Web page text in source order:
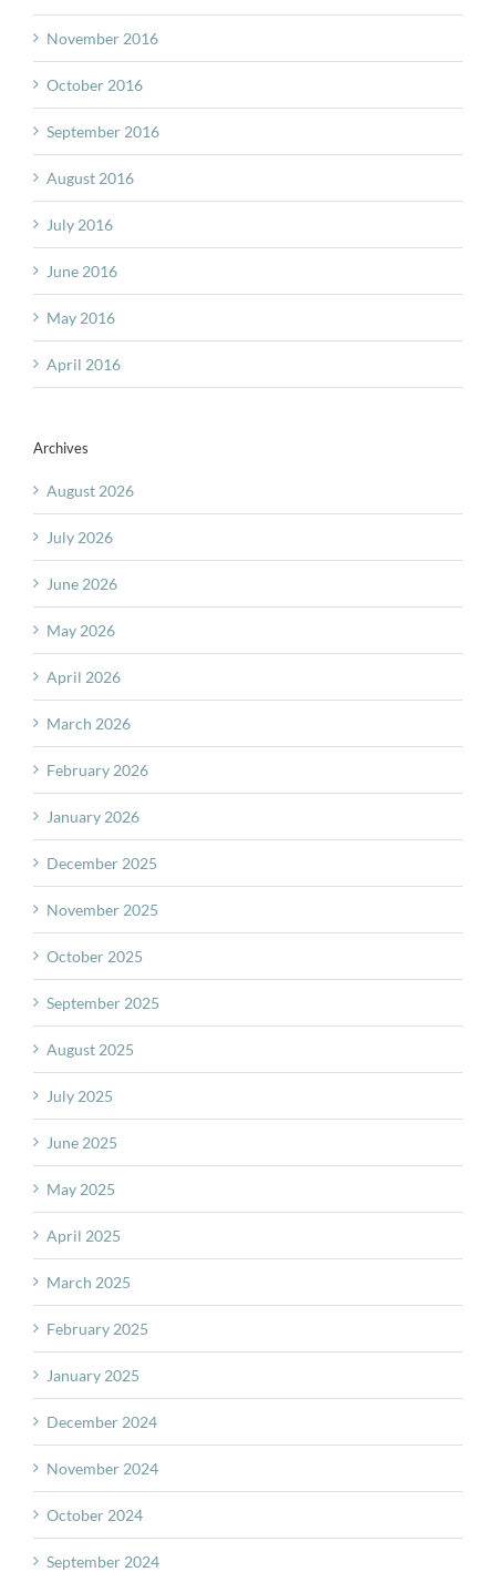
November 2016
October 2016
September 2016
August 2016
July 2016
June 2016
May 2016
April 2016
Archives
August 2026
July 2026
June 2026
May 2026
April 2026
March 2026
February 2026
January 2026
December 2025
November 2025
October 2025
September 2025
August 2025
July 2025
June 2025
May 2025
April 2025
March 2025
February 2025
January 2025
December 2024
November 2024
October 2024
September 2024
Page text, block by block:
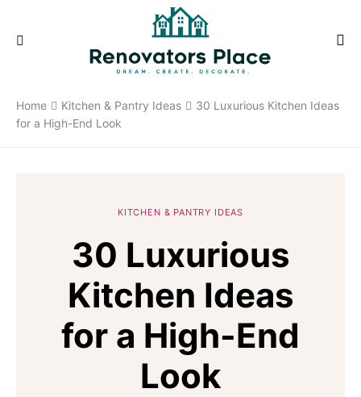
Home Kitchen & Pantry Ideas
30 Luxurious Kitchen Ideas
for a High-End Look
KITCHEN & PANTRY IDEAS
30 Luxurious
Kitchen Ideas
for a High-End
Look
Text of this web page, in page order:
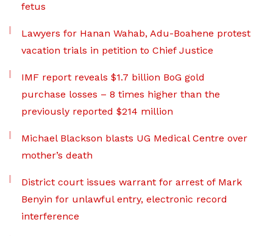
fetus
Lawyers for Hanan Wahab, Adu-Boahene protest
vacation trials in petition to Chief Justice
IMF report reveals $1.7 billion BoG gold
purchase losses – 8 times higher than the
previously reported $214 million
Michael Blackson blasts UG Medical Centre over
mother’s death
District court issues warrant for arrest of Mark
Benyin for unlawful entry, electronic record
interference
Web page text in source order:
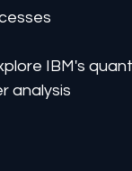
IBM's
analysis
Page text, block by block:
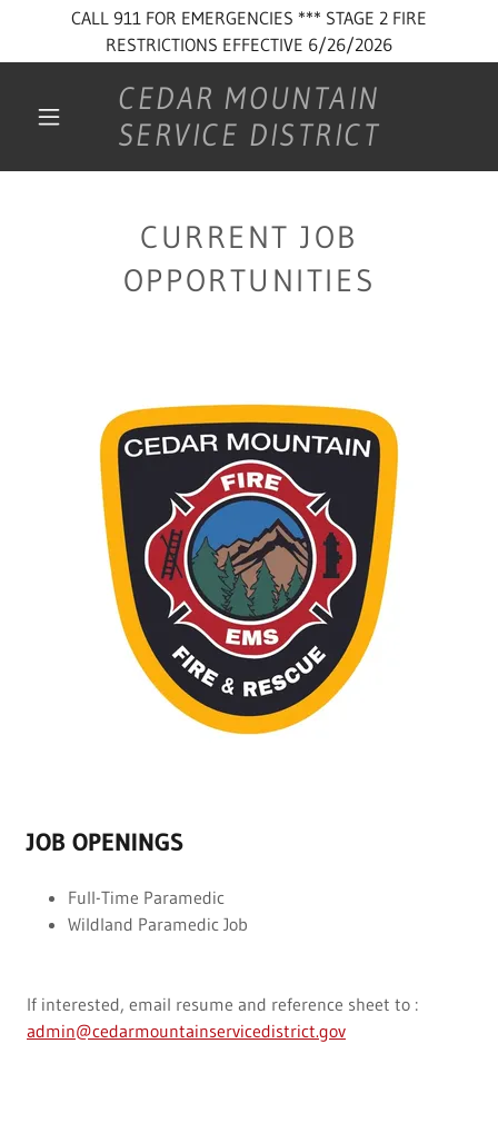
CALL 911 FOR EMERGENCIES *** STAGE 2 FIRE
RESTRICTIONS EFFECTIVE 6/26/2026
CEDAR MOUNTAIN
SERVICE DISTRICT
CURRENT JOB
OPPORTUNITIES
JOB OPENINGS
Full-Time Paramedic
Wildland Paramedic Job
If interested, email resume and reference sheet to :
admin@cedarmountainservicedistrict.gov
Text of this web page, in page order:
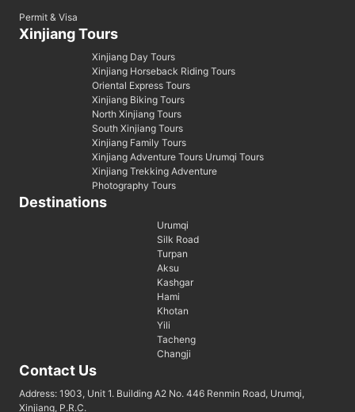
Permit & Visa
Xinjiang Tours
Xinjiang Day Tours
Xinjiang Horseback Riding Tours
Oriental Express Tours
Xinjiang Biking Tours
North Xinjiang Tours
South Xinjiang Tours
Xinjiang Family Tours
Xinjiang Adventure Tours Urumqi Tours
Xinjiang Trekking Adventure
Photography Tours
Destinations
Urumqi
Silk Road
Turpan
Aksu
Kashgar
Hami
Khotan
Yili
Tacheng
Changji
Contact Us
Address: 1903, Unit 1. Building A2 No. 446 Renmin Road, Urumqi,
Xinjiang, P.R.C.
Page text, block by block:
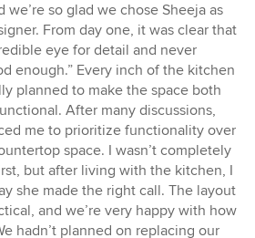
we’re so glad we chose Sheeja as
From day one, it was clear that
eye for detail and never
enough.” Every inch of the kitchen
planned to make the space both
After many discussions,
me to prioritize functionality over
space. I wasn’t completely
but after living with the kitchen, I
she made the right call. The layout
and we’re very happy with how
hadn’t planned on replacing our
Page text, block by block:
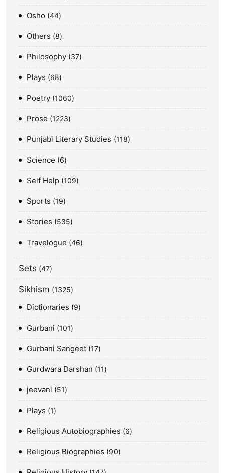
Osho 44
Others 8
Philosophy 37
Plays 68
Poetry 1060
Prose 1223
Punjabi Literary Studies 118
Science 6
Self Help 109
Sports 19
Stories 535
Travelogue 46
Sets 47
Sikhism 1325
Dictionaries 9
Gurbani 101
Gurbani Sangeet 17
Gurdwara Darshan 11
jeevani 51
Plays 1
Religious Autobiographies 6
Religious Biographies 90
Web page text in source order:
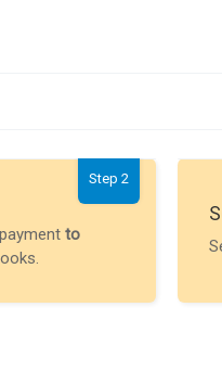
Step 2
to
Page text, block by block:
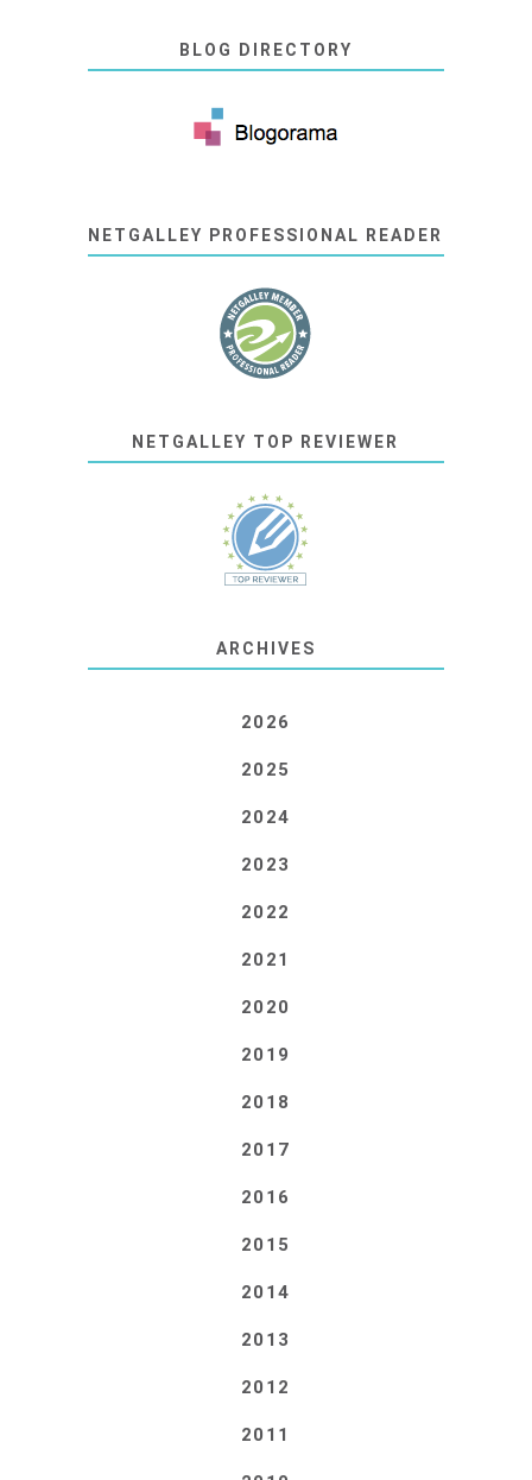
BLOG DIRECTORY
NETGALLEY PROFESSIONAL READER
NETGALLEY TOP REVIEWER
ARCHIVES
2026
2025
2024
2023
2022
2021
2020
2019
2018
2017
2016
2015
2014
2013
2012
2011
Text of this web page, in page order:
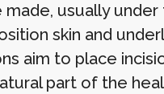
usually
skin and
aim to place
part of the
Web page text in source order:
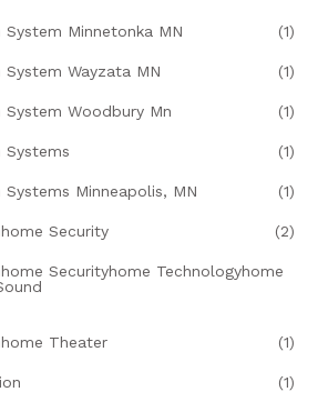
Minnetonka MN (1)
Wayzata MN (1)
Woodbury Mn (1)
Systems (1)
Minneapolis, MN (1)
Security (2)
Securityhome Technologyhome
Theater (1)
(1)
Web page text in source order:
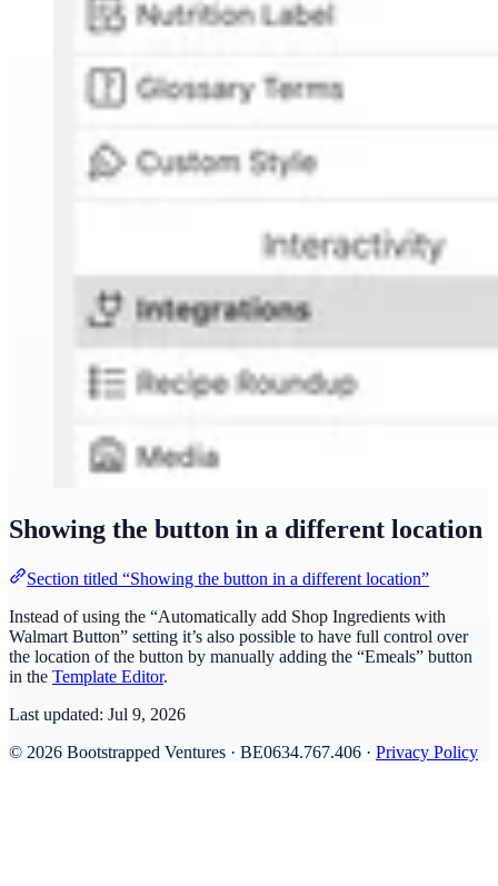
Showing the button in a different location
Section titled “Showing the button in a different location”
Instead of using the “Automatically add Shop Ingredients with
Walmart Button” setting it’s also possible to have full control over
the location of the button by manually adding the “Emeals” button
in the Template Editor.
Last updated: Jul 9, 2026
© 2026 Bootstrapped Ventures · BE0634.767.406 · Privacy Policy
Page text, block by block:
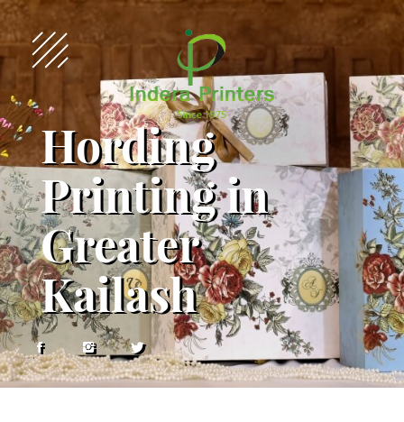
Hording
Printing in
Greater
Kailash
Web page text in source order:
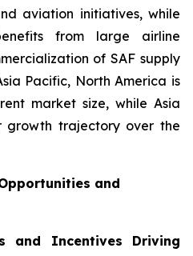
aviation initiatives, while
from large airline
of SAF supply
Pacific, North America is
market size, while Asia
growth trajectory over the
and
and Incentives Driving

----------

• What is being asked: Taking the records above as input, show every line in which the word "different" is present.

• Response area:
Showing the button in a different location
Section titled “Showing the button in a different location”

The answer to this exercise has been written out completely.